I am getting familiar with pl\sql and I have a question about certain task.

I want to find the job with the lowest average salary, this is the solution from the script:

SELECT job_id, AVG(salary)
FROM employees
GROUP BY job_id
HAVING AVG(salary) = (SELECT MIN(AVG(salary))
                      FROM employees
                      GROUP BY job_id); 

and the answer is job_id -> PU_CLERK, AVG(salary) -> 2700

My first question is why this code won't work:

SELECT job_id, MIN(AVG(salary))
FROM employees
GROUP BY job_id

I get an "not a single-group group function" error. By googeling the error, almost every solution is: To resolve the error, you can either remove the group function or column expression from the SELECT clause or you can add a GROUP BY clause that includes the column expressions.

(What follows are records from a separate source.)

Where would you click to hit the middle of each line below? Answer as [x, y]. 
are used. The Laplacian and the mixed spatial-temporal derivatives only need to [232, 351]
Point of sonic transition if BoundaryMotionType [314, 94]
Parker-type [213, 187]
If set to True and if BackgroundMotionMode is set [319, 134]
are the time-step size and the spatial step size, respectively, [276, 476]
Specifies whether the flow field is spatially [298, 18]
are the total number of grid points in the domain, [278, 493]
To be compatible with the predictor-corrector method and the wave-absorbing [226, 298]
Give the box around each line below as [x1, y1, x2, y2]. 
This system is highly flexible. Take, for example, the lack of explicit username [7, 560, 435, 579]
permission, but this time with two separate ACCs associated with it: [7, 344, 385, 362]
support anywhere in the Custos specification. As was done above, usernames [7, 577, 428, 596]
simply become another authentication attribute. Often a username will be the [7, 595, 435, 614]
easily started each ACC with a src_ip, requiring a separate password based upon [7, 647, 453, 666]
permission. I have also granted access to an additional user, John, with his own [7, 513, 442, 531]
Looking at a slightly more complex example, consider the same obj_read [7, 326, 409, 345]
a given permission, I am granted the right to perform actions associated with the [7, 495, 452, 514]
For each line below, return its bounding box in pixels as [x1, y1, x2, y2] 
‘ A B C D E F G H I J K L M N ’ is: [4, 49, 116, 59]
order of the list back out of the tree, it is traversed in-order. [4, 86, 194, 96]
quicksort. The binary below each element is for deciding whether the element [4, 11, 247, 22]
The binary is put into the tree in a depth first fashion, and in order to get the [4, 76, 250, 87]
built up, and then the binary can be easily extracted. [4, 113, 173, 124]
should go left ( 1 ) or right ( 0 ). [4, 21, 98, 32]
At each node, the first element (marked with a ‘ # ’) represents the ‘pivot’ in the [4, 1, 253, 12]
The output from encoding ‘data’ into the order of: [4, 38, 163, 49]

Then why isn't this working? I have column expression in group by clause. Someone already posted about this but everyone just gave different solution. I would really appreciate if someone can actually explain.

With this query:

SELECT job_id, AVG(salary)
FROM employees
GROUP BY job_id
ORDER BY(salary)

I get a list of average salaries and PU_CLERK is the lowest with 2700, just like in the solution. But, if a limit a number of rows displayed with ROWNUM, i get different solution. So, this query:

SELECT job_id, AVG(salary)
FROM employees
WHERE ROWNUM = 1
GROUP BY job_id
ORDER BY(salary)

gives solution of SH_CLERK and 2600. Why is that? I tried working with FETCH but that just didn't work.

Also, this query:

SELECT MIN(AVG(salary))
FROM employees
GROUP BY job_id

gives solution of 2700, but it is missing a job_id so I can know which job position that actually is.

Thanks in advance to everyone for the answers and comments!

CodePudding user response：

It is not working as you are effectively doing:

SELECT job_id,
       MIN(avg_sal)
FROM   (
  SELECT job_id,
         AVG(salary) AS avg_sal
  FROM   employees
  GROUP BY job_id
)

And, while there is a GROUP BY clause on the inner sub-query there is not one on the outer query and the job_id column is not aggregated.

---

If you want to aggregate the outer query then:

SELECT MIN(job_id) KEEP (DENSE_RANK FIRST ORDER BY avg_sal),
       MIN(avg_sal)
FROM   (
  SELECT job_id,
         AVG(salary) AS avg_sal
  FROM   employees
  GROUP BY job_id
)

or, without the sub-query:

SELECT MIN(MIN(job_id)) KEEP (DENSE_RANK FIRST ORDER BY AVG(salary)) AS job_id,
       MIN(AVG(salary))
FROM   employees
GROUP BY job_id

In which, everything is aggregated twice.

---

Or, from Oracle 12, you can use FETCH FIRST ROW ONLY and order by the AVG(salary):

SELECT job_id, AVG(salary)
FROM employees
GROUP BY job_id
ORDER BY AVG(salary)
FETCH FIRST ROW ONLY;

or you can use ROWNUM with a nested sub-query:

SELECT *
FROM   (
  SELECT job_id, AVG(salary)
  FROM employees
  GROUP BY job_id
  ORDER BY AVG(salary)
)
WHERE ROWNUM = 1;

db<>fiddle here

CodePudding user response：

This is described in the documentation:

You can nest aggregate functions. For example, the following example calculates the average of the maximum salaries of all the departments in the sample schema hr:

SELECT AVG(MAX(salary))
 FROM employees
 GROUP BY department_id;

AVG(MAX(SALARY))
----------------
     10926.3333

This calculation evaluates the inner aggregate (MAX(salary)) for each group defined by the GROUP BY clause (department_id), and aggregates the results again.

Because there's no way to syntactically divide GROUP BY columns to inner aggregation and outer aggregation, an outer aggregation is performed with no GROUP BY columns. You cannot place any non-aggregated columns in the SELECT list in case of nested aggregation, because these columns are not available in the context of the outermost aggregation.

The question about ROWNUM should be a different question, but an answer is the order of evaluation: WHERE is evaluated before GROUP BY.